With the rise of Starlink, do you see traditional mobile operators facing new threats?
The simple answer is yes. Direct-to-Cell has already been successfully launched in countries like the USA, Japan, Switzerland, and Canada, and it is gaining momentum. In the long term, it poses a significant threat to traditional telecom operators.
D2C is compatible with existing smartphones and connects directly via satellite, making it unencumbered by terrestrial infrastructure. While current bandwidth throughput is still relatively low, it is improving rapidly and is expected to soon match 4G performance levels.
Mobile network operators will need to begin partnering with providers like Starlink to offer bundled services in order to retain customers. However, satellite technology isn’t the only emerging threat. Companies like Google and Meta are developing authentication systems that bypass SMS one-time passwords, signalling a shift away from traditional SMS usage, a trend that further erodes a key revenue stream for MNOs.
You’ve transitioned into renewable energy. What prompted this shift, and how does it intersect with your telecoms background?
I am naturally drawn to nascent industries driven by the opportunity to make a positive impact and accelerate economic growth.
So, five years ago I was privileged to be asked to launch Bboxx Nigeria, and the rest is history.
Telecommunications did that 20 years ago, and now solar energy is doing the same today. Data and power are the fundamental drivers of transformational change in any economy.
What realistic solutions exist for telcos to transition from diesel to renewable energy?
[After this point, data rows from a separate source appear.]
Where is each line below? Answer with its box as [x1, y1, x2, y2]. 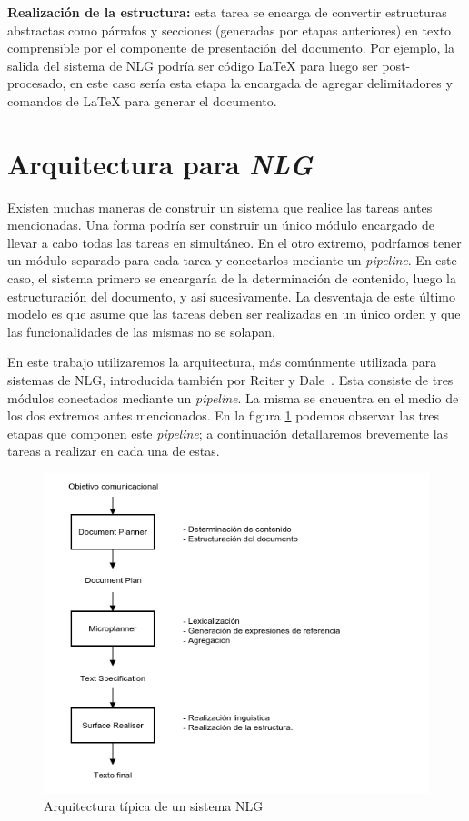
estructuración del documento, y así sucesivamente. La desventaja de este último [7, 286, 456, 305]
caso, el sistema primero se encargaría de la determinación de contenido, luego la [7, 269, 456, 288]
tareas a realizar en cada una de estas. [7, 441, 220, 460]
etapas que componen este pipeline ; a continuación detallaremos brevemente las [7, 423, 449, 442]
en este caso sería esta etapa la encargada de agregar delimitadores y [69, 74, 453, 93]
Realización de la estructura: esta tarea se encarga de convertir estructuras [7, 3, 447, 21]
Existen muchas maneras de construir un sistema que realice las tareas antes [7, 197, 433, 216]
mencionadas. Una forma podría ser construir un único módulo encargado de [7, 215, 434, 234]
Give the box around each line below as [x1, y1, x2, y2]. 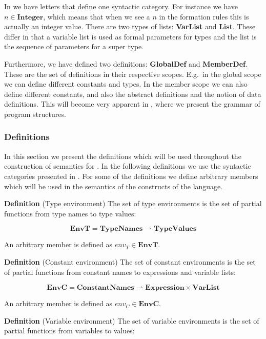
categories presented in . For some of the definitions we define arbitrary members [4, 170, 258, 181]
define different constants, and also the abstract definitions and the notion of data [4, 88, 261, 99]
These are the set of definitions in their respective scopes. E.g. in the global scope [4, 68, 261, 79]
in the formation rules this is [159, 11, 249, 22]
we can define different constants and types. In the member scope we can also [4, 78, 248, 89]
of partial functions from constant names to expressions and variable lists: [4, 266, 236, 277]
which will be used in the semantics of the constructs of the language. [4, 181, 223, 191]
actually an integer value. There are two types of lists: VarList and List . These [4, 21, 256, 32]
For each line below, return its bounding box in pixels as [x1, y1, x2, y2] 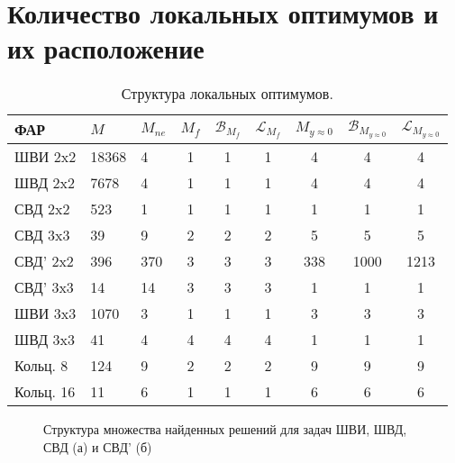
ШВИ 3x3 [14, 303, 77, 324]
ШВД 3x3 [14, 329, 75, 350]
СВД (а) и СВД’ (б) [43, 437, 152, 456]
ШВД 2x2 [14, 172, 75, 194]
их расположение [7, 30, 205, 67]
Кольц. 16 [14, 381, 76, 403]
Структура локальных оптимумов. [121, 83, 333, 104]
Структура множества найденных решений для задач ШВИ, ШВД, [43, 420, 407, 439]
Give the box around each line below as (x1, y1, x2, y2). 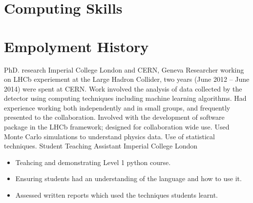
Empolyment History (4, 36, 149, 56)
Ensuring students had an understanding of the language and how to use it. (15, 173, 242, 184)
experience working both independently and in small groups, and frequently (4, 102, 231, 112)
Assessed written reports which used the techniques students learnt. (15, 190, 218, 200)
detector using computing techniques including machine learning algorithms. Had (4, 93, 247, 103)
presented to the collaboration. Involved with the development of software (4, 112, 225, 122)
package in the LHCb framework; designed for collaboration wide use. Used (4, 122, 230, 132)
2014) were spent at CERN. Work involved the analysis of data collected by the (4, 83, 242, 93)
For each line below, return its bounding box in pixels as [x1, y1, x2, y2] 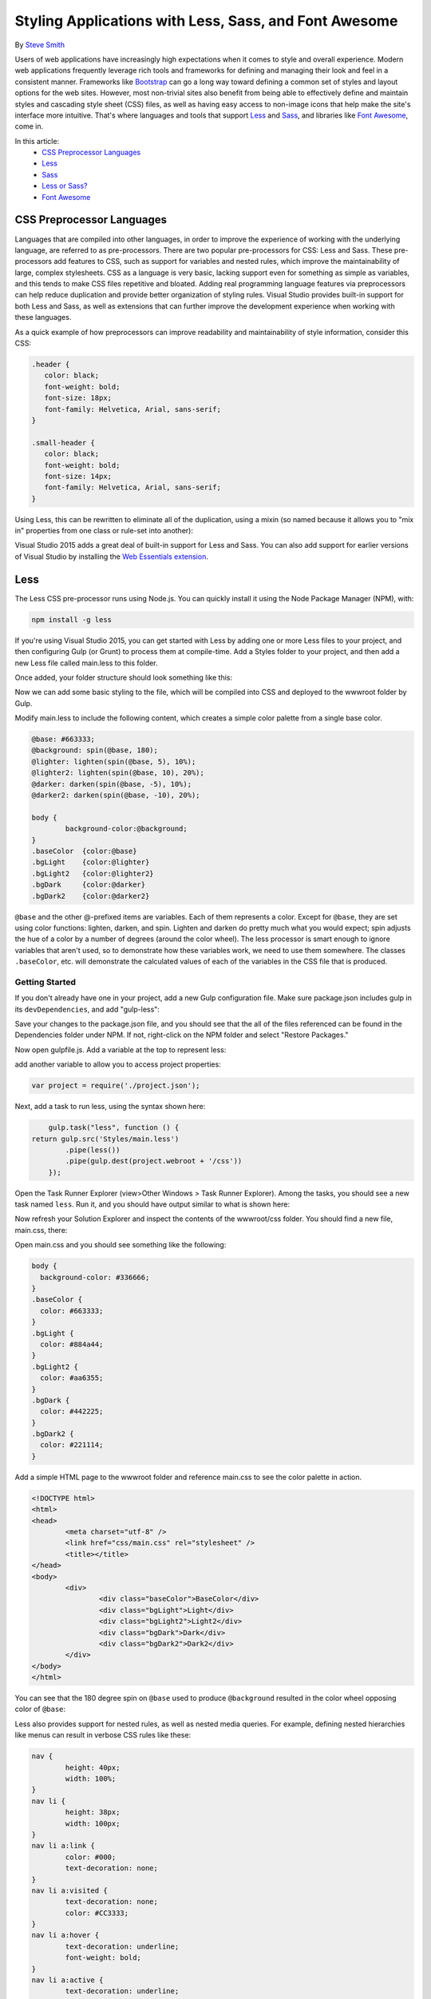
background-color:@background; [65, 824, 188, 833]
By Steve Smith [14, 40, 65, 50]
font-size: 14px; [44, 472, 112, 481]
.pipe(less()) [65, 1145, 121, 1155]
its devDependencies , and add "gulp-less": [14, 1004, 160, 1014]
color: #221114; [40, 1440, 104, 1450]
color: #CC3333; [65, 1908, 129, 1917]
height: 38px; [65, 1808, 121, 1817]
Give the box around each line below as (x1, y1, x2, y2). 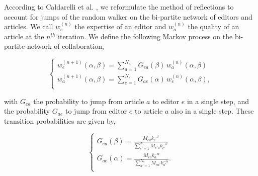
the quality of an (188, 21, 239, 32)
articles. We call (4, 21, 53, 32)
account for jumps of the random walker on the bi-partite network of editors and (4, 11, 252, 22)
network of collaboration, (27, 41, 104, 51)
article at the (4, 31, 44, 41)
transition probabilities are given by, (4, 115, 116, 126)
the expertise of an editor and (74, 21, 166, 32)
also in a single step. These (171, 106, 254, 116)
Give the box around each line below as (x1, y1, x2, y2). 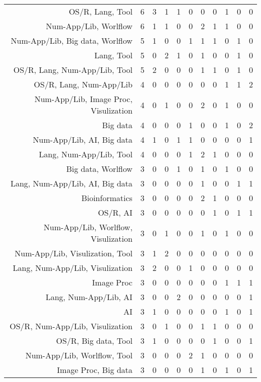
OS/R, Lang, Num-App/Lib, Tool (13, 64, 133, 75)
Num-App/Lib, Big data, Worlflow (11, 35, 133, 46)
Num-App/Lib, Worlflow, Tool (25, 349, 133, 361)
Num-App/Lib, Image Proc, (34, 93, 133, 105)
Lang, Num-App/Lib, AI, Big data (10, 177, 133, 189)
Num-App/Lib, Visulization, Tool (15, 247, 133, 259)
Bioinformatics (81, 192, 133, 204)
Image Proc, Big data (57, 364, 133, 375)
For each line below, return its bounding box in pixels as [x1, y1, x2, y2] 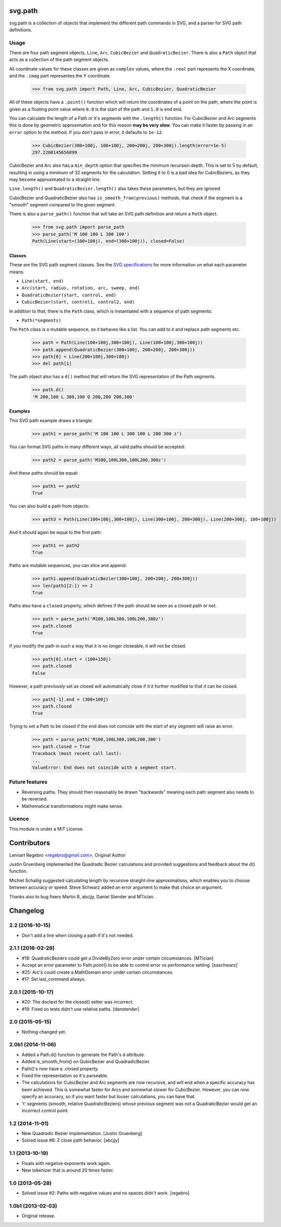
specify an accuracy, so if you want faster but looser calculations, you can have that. [21, 1094, 196, 1100]
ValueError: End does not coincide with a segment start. [32, 765, 177, 770]
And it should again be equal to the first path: [9, 530, 102, 536]
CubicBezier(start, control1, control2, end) [21, 299, 135, 305]
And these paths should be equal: [9, 470, 78, 476]
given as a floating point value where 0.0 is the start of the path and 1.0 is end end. [9, 106, 183, 112]
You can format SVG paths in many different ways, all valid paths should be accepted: [9, 444, 185, 450]
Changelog [9, 907, 44, 915]
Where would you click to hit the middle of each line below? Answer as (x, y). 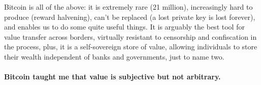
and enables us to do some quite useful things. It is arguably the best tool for (124, 27)
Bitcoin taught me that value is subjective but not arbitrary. (112, 77)
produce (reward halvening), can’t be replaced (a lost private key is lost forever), (130, 17)
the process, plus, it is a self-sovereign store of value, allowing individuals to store (131, 47)
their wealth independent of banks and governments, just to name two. (114, 56)
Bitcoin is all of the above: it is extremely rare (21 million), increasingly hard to (128, 7)
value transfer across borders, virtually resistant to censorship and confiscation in (130, 36)
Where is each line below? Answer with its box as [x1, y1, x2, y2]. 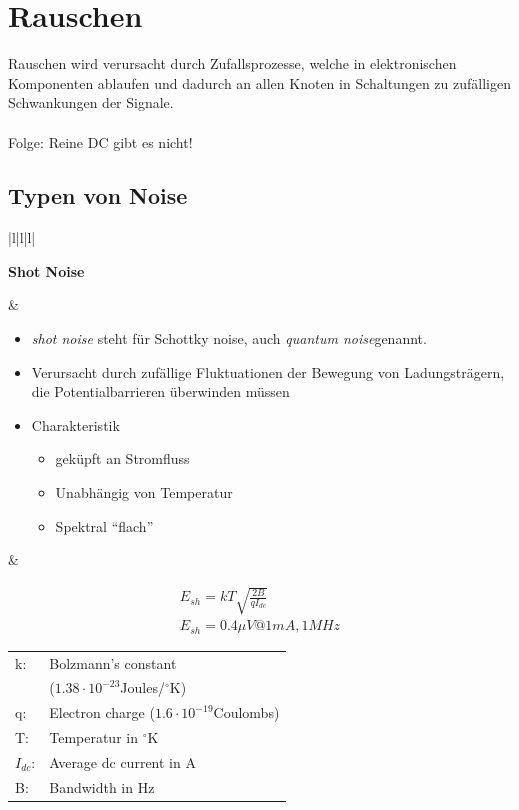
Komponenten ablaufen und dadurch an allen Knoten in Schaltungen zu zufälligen [8, 72, 511, 93]
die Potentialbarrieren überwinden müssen [31, 381, 290, 402]
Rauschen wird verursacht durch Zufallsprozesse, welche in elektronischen [8, 53, 457, 74]
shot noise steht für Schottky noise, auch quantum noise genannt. [31, 328, 427, 349]
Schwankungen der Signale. [8, 92, 174, 113]
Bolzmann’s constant [49, 652, 177, 673]
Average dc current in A [49, 752, 196, 773]
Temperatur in [49, 727, 138, 748]
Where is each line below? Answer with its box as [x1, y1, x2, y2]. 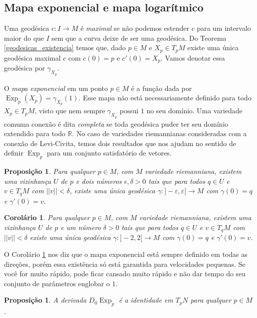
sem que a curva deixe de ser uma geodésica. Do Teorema [52, 32, 227, 43]
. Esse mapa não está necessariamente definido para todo [78, 92, 252, 103]
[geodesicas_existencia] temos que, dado [4, 42, 126, 53]
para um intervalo [196, 23, 251, 33]
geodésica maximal [4, 52, 61, 63]
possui [120, 105, 139, 116]
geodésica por [4, 63, 45, 73]
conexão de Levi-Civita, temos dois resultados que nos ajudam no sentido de [4, 138, 236, 148]
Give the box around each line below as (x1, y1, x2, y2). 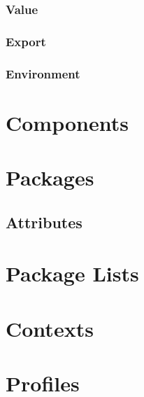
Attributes (6, 211, 82, 232)
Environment (6, 64, 80, 82)
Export (6, 32, 46, 50)
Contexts (6, 314, 94, 342)
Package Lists (6, 259, 139, 288)
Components (6, 108, 129, 137)
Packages (6, 163, 94, 192)
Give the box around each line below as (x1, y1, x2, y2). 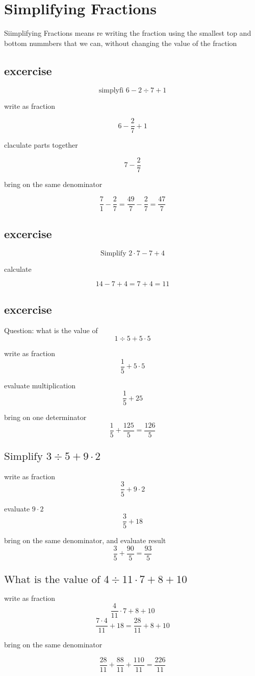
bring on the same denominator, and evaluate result (4, 535, 166, 546)
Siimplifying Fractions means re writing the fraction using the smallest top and (4, 28, 251, 38)
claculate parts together (4, 139, 78, 150)
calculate (4, 263, 32, 274)
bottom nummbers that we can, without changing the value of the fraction (4, 37, 237, 48)
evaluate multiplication (4, 380, 76, 390)
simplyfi (98, 86, 124, 94)
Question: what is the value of (4, 325, 98, 336)
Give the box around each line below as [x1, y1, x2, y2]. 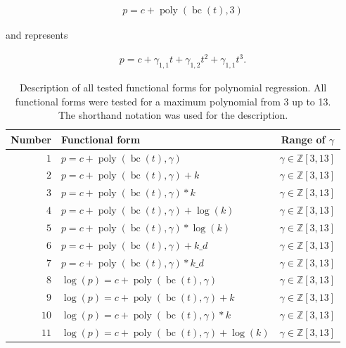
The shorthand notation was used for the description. [58, 108, 288, 122]
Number [11, 131, 51, 146]
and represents [6, 27, 68, 42]
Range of [281, 131, 326, 146]
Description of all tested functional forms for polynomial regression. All [19, 79, 327, 94]
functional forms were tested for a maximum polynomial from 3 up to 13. [15, 94, 331, 108]
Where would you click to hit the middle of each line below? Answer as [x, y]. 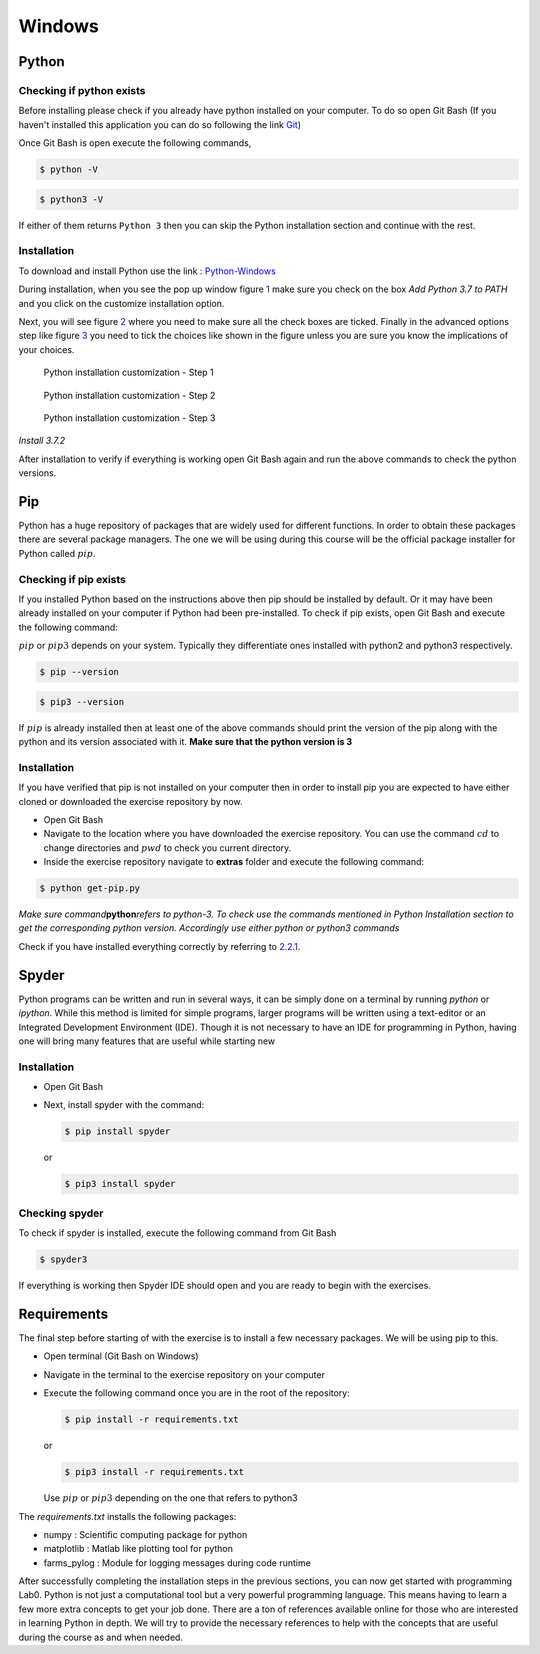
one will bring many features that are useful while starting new [147, 1041]
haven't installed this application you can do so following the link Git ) [160, 124]
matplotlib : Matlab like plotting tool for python [138, 1549]
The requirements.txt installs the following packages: [127, 1516]
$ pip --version [79, 672]
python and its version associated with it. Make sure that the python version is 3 [185, 742]
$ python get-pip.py [89, 888]
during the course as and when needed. [101, 1637]
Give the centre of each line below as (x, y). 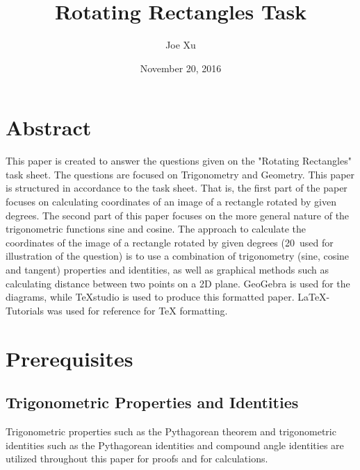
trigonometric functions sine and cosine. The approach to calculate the (156, 229)
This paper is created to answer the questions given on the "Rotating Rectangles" (179, 161)
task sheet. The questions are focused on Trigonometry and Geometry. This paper (180, 174)
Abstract (49, 127)
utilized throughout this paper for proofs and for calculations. (137, 459)
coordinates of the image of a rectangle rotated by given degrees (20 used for (170, 242)
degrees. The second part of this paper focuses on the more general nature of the (178, 215)
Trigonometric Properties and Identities (152, 402)
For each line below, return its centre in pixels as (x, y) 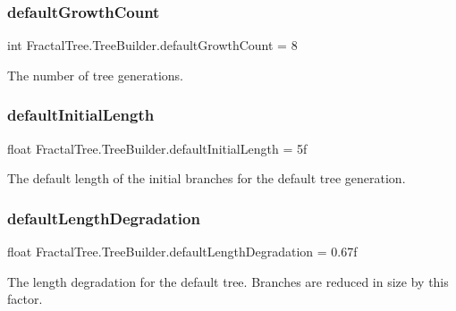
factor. (25, 299)
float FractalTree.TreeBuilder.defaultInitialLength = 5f (157, 148)
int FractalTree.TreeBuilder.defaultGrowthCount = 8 (152, 45)
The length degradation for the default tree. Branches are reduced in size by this (228, 281)
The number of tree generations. (95, 75)
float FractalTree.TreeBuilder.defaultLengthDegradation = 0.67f (182, 252)
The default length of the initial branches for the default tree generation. (207, 178)
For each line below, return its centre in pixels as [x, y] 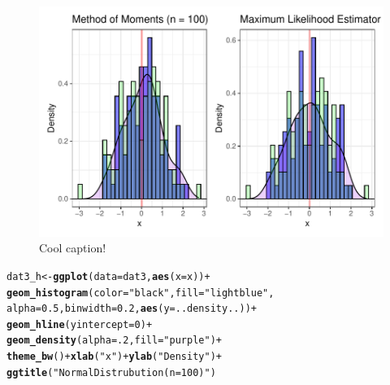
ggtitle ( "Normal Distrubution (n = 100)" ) [111, 372]
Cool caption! [73, 248]
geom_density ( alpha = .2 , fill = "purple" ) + [114, 341]
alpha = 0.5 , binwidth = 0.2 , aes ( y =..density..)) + [132, 309]
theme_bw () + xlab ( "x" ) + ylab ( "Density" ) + [115, 357]
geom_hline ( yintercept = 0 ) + [80, 324]
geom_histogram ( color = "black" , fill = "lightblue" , [141, 293]
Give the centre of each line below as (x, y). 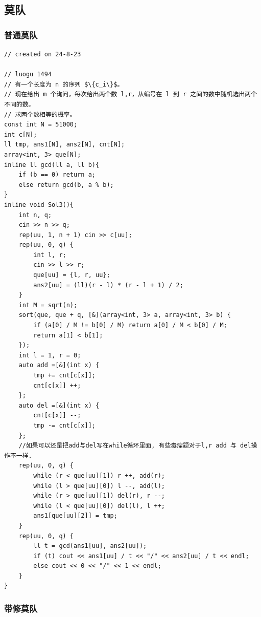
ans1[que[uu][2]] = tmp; (75, 516)
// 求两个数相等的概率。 (40, 114)
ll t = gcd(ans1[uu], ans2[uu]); (90, 546)
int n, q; (35, 215)
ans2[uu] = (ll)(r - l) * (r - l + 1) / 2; (108, 285)
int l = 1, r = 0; (50, 355)
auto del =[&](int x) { (59, 405)
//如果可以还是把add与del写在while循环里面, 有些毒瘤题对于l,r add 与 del (135, 446)
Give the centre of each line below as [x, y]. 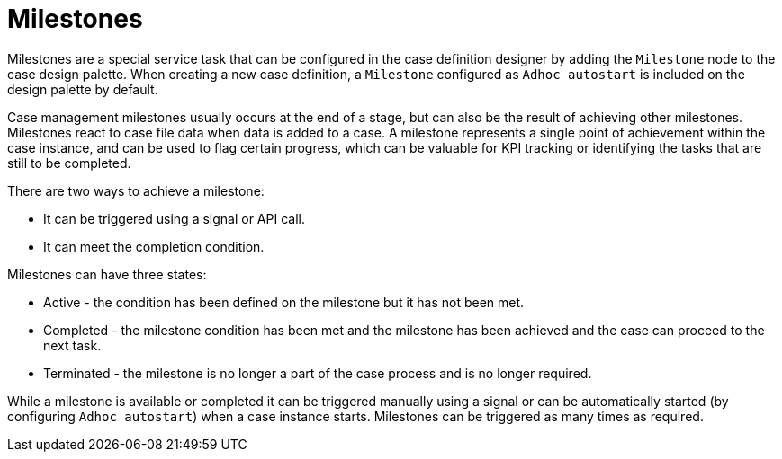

An interesting fact is that Nigeria has approximately 42,000 base stations, likely only half of what is actually required. Diesel accounts for around 60 per cent of a telco’s operating expenses, creating a strong incentive and pressing need to reduce these costs.
As a result, the solarisation of telecom infrastructure has become essential. Currently, only about 20 per cent of these towers are solar-powered. The industry term is “Tower Power”, and there are several ongoing projects aimed at accelerating this transition. Typically, these initiatives involve a well-funded OEM deploying tower power solutions and entering into a revenue-sharing model with the telco or the tower provider based on cost savings.
It’s also important to note that most telecom base stations in Nigeria have long been sold to tower companies, which now manage co-location of telco equipment, including Home Location Registers. That said, the essence of the question remains relevant.
Base stations are costly to operate and maintain, diesel being the most significant expense to ensure round-the-clock functionality. Other challenges include insecurity, difficult site access, high maintenance costs, and the operational complexity of managing field engineers.
Every tower company and telco in Nigeria is now actively pursuing a solarisation strategy to address these challenges and drive long-term sustainability.
Are the regulators doing enough to encourage green telecom infrastructure?
Renewable energy proliferation falls under the purview of Nigerian Electrification Programme. NEP does not directly promote electrification programmes for telecom towers; the sector benefits from complementary private investments and government initiatives aimed at improving energy efficiency and connectivity.
Several FDI initiatives are currently being deployed in the telecoms space at present.
Which countries do you think Nigeria’s telecom sector should learn from in adopting clean energy solutions?
This question seems to assume that Nigeria is merely a follower in adopting solar technologies. However, due to our unique challenges, Nigeria often leads as a pioneer in this area. Many original equipment manufacturers conduct dedicated research and development and even manufacture solutions specifically tailored for the Nigerian market.
Additionally, several well-known sovereign funds are actively investing in deploying these solar solutions for Nigerian tower companies, further accelerating the country’s leadership in this space.